BME admissions in Cambridge: A statistical picture

When it was revealed that in the 2015 admissions cycle, six Cambridge colleges failed to admit a single black British A-Level student, I was disheartened, but not necessarily surprised. As a university with a history of elitism, and very strong ties to the ‘establishment’, it is not hard to see that there are a number of factors standing in the way of Cambridge being as diverse and welcoming environment as it could be. These range from implicit bias, to a very white-male-centric curriculum, to an image problem that may deter BME students from applying.

However, this was just one snapshot from one year’s application cycle. On its own, it could hardly be sufficient in painting a picture of the trends in Cambridge’s admission of students belonging to ethnic minorities. Therefore, I looked at Cambridge’s undergraduate admissions data from 2006 to 2016, and compared this with data from UCAS, to compare our admissions with those of the country as a whole. Though these statistics were not fully comprehensive (as this data was only compiled for UK-domiciled applicants), it was sufficient to give us a good impression of the situation. My findings were, sadly, much as expected.

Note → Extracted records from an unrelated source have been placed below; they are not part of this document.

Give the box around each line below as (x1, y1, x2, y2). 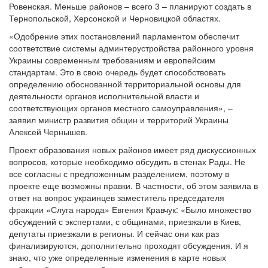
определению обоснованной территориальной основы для (9, 78, 241, 90)
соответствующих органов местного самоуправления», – (9, 102, 233, 114)
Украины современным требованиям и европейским (9, 54, 215, 66)
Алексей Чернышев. (9, 126, 87, 138)
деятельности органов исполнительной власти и (9, 90, 199, 102)
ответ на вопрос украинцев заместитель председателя (9, 191, 224, 203)
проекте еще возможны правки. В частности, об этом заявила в (9, 179, 258, 191)
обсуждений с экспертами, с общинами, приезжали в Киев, (9, 215, 241, 227)
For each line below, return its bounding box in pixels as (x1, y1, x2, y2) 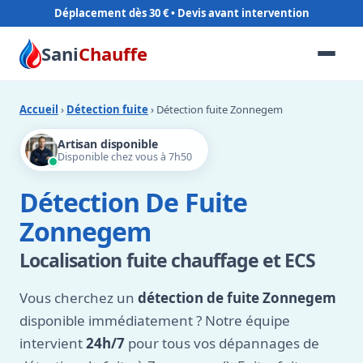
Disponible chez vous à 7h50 (58, 150, 192, 164)
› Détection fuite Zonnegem (148, 102, 283, 117)
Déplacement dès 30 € (53, 6, 169, 20)
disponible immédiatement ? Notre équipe (19, 311, 290, 330)
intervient (19, 334, 86, 352)
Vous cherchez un (19, 288, 138, 307)
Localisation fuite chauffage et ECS (19, 247, 316, 273)
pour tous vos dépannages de (125, 334, 319, 352)
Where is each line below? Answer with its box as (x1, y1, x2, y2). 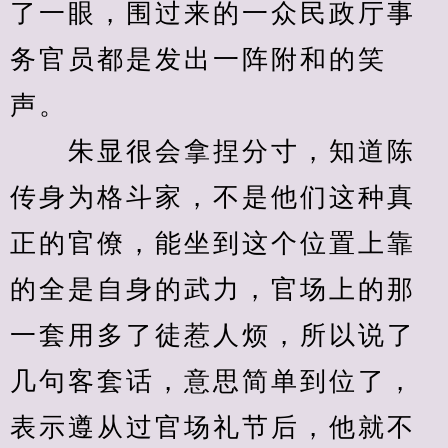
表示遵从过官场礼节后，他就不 (10, 413, 416, 442)
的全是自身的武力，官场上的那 (10, 275, 416, 304)
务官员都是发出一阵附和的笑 (10, 45, 387, 74)
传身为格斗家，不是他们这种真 (10, 183, 416, 212)
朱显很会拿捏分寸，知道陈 (10, 137, 416, 166)
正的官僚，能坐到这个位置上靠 (10, 229, 416, 258)
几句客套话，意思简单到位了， (10, 367, 416, 396)
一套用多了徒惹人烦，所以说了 (10, 321, 416, 350)
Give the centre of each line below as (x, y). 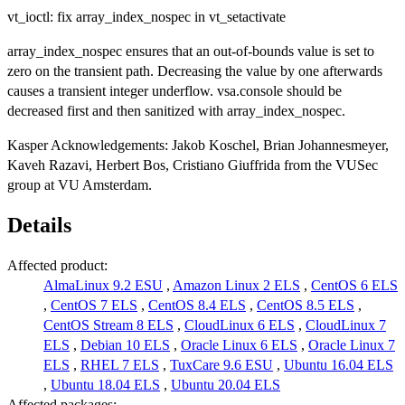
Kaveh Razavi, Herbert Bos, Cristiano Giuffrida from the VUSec (193, 165)
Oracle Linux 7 (352, 344)
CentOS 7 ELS (94, 305)
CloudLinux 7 (346, 325)
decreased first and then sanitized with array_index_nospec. (176, 111)
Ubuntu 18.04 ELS (105, 384)
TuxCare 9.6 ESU (221, 364)
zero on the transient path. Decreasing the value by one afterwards (195, 71)
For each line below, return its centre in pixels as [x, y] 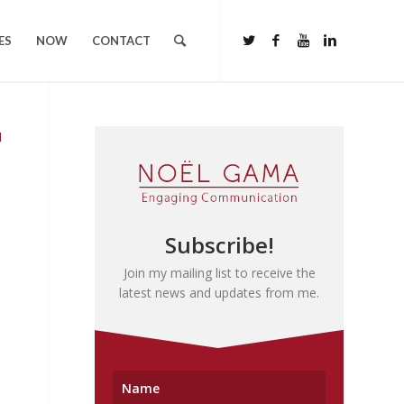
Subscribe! [219, 244]
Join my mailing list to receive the [219, 272]
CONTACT [121, 41]
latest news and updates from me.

Since 2006, the percentage of students accepted into Cambridge who belong to a minority ethnic group has risen by nearly 7.6%, from 14.2% to 21.8% in 2016. It is beyond doubt that this increase reflects a positive trend in terms of diversity in Cambridge – that is, until we compare it to national data. In 2006, the national average was 19.4%, which is just 2.4% below what the rate for Cambridge was last year. In 2016, the national average stood at just over 26%. While the national average grew at a slower rate, it is still a few solid percentage points above us, indicating that we still have a lot of catching up to do. In fact, at the average rate of growth over the past 10 years, it would take us over four decades to achieve parity with the country as a whole.

However, it may not be necessary to be so pessimistic. After all, it is only in recent years that these issues have really begun to be taken seriously by the academic body in Cambridge. Furthermore, the incredible work of students to diversify the discourse in Cambridge – in terms not only of ethnicity, but also gender, sexuality, disability and nationality – has to be acknowledged. Though this institution may at times seem archaic, the strides that are being made in everything from sexual misconduct policy to decolonising the English curriculum reveal a strong appetite for change amongst the student body. The statistics only tell us that the battle for equality and diversity in Cambridge is yet to be won.